Materials provided: Begin
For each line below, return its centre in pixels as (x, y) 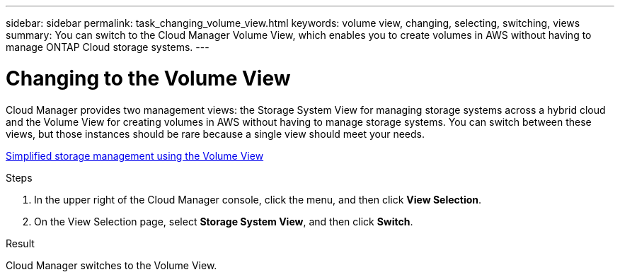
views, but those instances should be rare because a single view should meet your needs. (215, 134)
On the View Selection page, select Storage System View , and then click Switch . (224, 221)
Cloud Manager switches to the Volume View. (111, 265)
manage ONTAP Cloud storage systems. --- (108, 47)
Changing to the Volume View (148, 78)
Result (20, 243)
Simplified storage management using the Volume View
Materials provided: End
◆ Instructions for the task: What belongs in the answer is the line with "manage ONTAP Cloud" plus every later line of the listing, copied word for word and nothing besides.

◆ Task output:
manage ONTAP Cloud storage systems. --- (108, 47)
Changing to the Volume View (148, 78)
Result (20, 243)
Simplified storage management using the Volume View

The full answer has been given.